C’était bien Bruslart qui somnolait dans un fauteuil, les pieds aux chenêts et les mains nouées sur le giron. Guillaume reconnut au premier coup d’œil les cheveux noirs et crépus, le long nez pâle émergeant de la barbe rude qui dévorait les joues jusqu’aux yeux clos. Les hautes bottes étaient boueuses mais les manchettes et le jabot émergeant de l’habit de beau drap gris fer d’une parfaite blancheur. Dernier signe distinctif enfin, l’habituel arsenal de pistolets et de couteaux était toujours planté dans la large ceinture de cuir. Posé à terre auprès de lui, un plateau où ne restait pas la moindre miette de nourriture attestait qu’il avait fait honneur à ce qu’on lui avait servi.
Lorsque Guillaume mit le pied sur le parquet, Bruslart fut debout instantanément, un pistolet dans chaque main. Pour cet homme habitué à être continuellement aux aguets c’était un réflexe, mais il éclata de rire en reconnaissant le maître des Treize Vents, et remit ses armes en place avec une rapidité stupéfiante.
— Pardonnez-moi ! Le qui-vive est ma seconde nature. S’il n’en était pas ainsi je ne serais plus en vie depuis longtemps.
— Autrement dit, si mon majordome ou un valet était entré au lieu de moi, vous le transformiez en passoire ?
— Tout de même pas ! Je sais instantanément à qui j’ai affaire. Cependant, je reconnais que ce genre de réaction m’a sauvé la vie à plusieurs reprises.
— Je le crois sans peine, mais reprenez votre siège, je vous en prie. L’état de vos bottes proclame que vous devez avoir grand besoin de repos.
— C’est on ne peut plus vrai. J’ai débarqué à Quinéville après une traversée un peu éprouvante.
— Vous venez d’Angleterre ?
— Oui, j’ai pris la mer à l’île de Wight après avoir quitté Londres un peu précipitamment. Je ne suis pas près d’y retourner. Les Anglais ont un certain sens de l’hospitalité mais il disparaît subitement lorsqu’ils croient leurs intérêts menacés. Oublions tout cela, je vous en parlerai tout à l’heure ! En arrivant, j’ai demandé à vous voir mais c’est surtout votre fille… Je veux dire Mme la duchesse que je viens saluer…

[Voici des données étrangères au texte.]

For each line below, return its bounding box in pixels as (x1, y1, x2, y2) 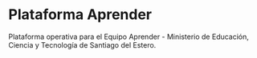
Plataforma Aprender (8, 6, 153, 24)
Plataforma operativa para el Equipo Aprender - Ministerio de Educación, (8, 32, 249, 41)
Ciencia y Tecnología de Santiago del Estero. (8, 40, 157, 49)

— Elle n’est pas ici : elle séjourne chez une amie. Je vous y conduirai demain matin si vous le désirez.
Bruslart poussa un soupir de soulagement qui n’eut cependant pas la vertu de dissiper les nuages de son visage.
— Non. Dans un sens, je préfère qu’elle ne soit pas là et que la nouvelle lui soit portée par vous, son père. Vous saurez peut-être la rendre moins cruelle. Moi, je suis plutôt brutal.

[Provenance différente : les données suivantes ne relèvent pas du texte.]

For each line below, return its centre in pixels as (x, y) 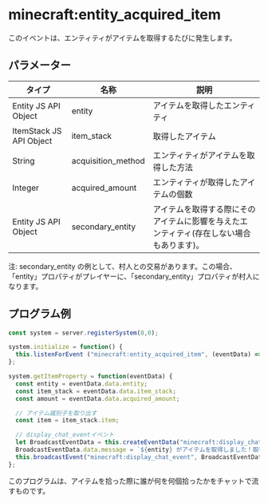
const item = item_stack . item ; (67, 421)
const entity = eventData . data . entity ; (82, 384)
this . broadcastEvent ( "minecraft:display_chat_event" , (106, 457)
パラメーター (40, 65)
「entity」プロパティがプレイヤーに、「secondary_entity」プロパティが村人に (134, 276)
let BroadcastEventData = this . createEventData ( (98, 442)
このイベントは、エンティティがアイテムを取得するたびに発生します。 (122, 38)
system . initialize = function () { (66, 347)

— Quelle nouvelle ? émit Guillaume, inquiet de la tournure prise soudain par la conversation.
— La pire pour une jeune femme éprise de son époux : le prince est mort.

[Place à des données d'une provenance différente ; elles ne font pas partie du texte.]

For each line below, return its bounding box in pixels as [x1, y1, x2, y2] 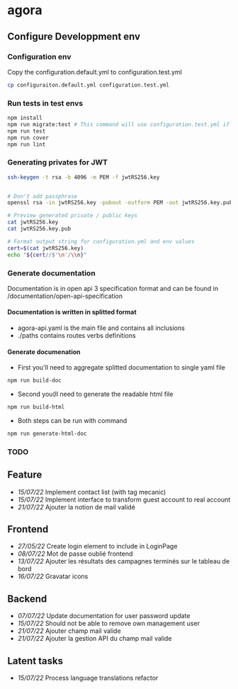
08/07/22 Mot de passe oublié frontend [17, 549, 133, 558]
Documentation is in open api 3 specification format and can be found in [7, 284, 218, 292]
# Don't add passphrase [7, 192, 78, 200]
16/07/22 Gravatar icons [17, 572, 89, 580]
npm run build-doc [7, 377, 62, 385]
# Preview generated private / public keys [7, 212, 138, 219]
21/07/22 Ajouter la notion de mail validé [17, 502, 136, 511]
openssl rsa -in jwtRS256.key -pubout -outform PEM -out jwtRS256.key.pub [7, 199, 233, 206]
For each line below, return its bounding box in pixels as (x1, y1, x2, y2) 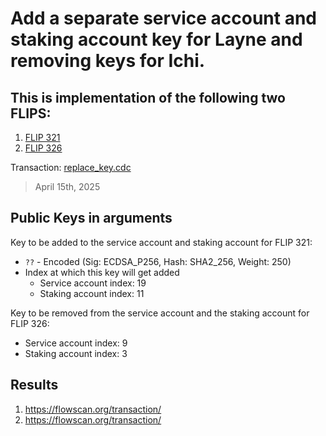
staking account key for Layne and (10, 28, 303, 51)
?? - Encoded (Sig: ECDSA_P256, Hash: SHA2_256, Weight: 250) (24, 255, 292, 267)
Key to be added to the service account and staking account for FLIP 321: (10, 236, 313, 248)
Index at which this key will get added (24, 266, 180, 278)
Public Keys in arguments (10, 210, 173, 227)
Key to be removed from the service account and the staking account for (10, 307, 310, 319)
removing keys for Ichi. (10, 50, 206, 72)
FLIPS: (10, 105, 52, 122)

— Mort ? souffla Guillaume abasourdi. Mais comment est-ce possible ?
— Oh ! tout est possible aux temps que nous vivons ! À peine arrivé en Angleterre, Louis-Charles, au lieu d’être conduit à Londres comme je le pensais, a été emmené dans l’île de Wight et enfermé au château de Carisbrooke en dépit de mes protestations. Il a été abattu en tentant de s’évader. C’est aussi bête que ça ! Voilà ce que vous allez devoir dire à sa jeune épouse. Moi, je ne m’en sens pas le courage.
Tandis que Bruslart débitait ses quelques phrases, Tremaine, le choc passé, l’observait. Quelque chose clochait. Le ton du chevalier surtout ! On aurait dit qu’il récitait une leçon en se dépêchant, comme s’il souhaitait s’en débarrasser. Pour essayer d’en savoir plus, Guillaume choisit le sarcasme :
— Vous voilà bien délicat tout à coup ! Pourtant vous étiez contre ce mariage : vous le jugiez stupide, inconvenant…
— Inconvenant, non. Stupide, oui. Quand on veut devenir roi on ne commence pas par épouser une bergère.
— Pour laquelle, d’ailleurs, vous ne débordiez pas de sympathie. Alors, pourquoi vous décharger sur moi d’une mission qui vous incombe ? Demain, je vous conduirai auprès de ma fille et vous lui direz ce qu’il en est. Avec les détails bien sûr, car elle va vous en demander. Et beaucoup !
— Je ne serai plus là demain matin. Je repars tout à l’heure.
— Déjà ? Mais vous avez besoin de repos. On vous a préparé une chambre et…
— Le repos viendra plus tard. Il faut que je sois à Valognes avant le jour.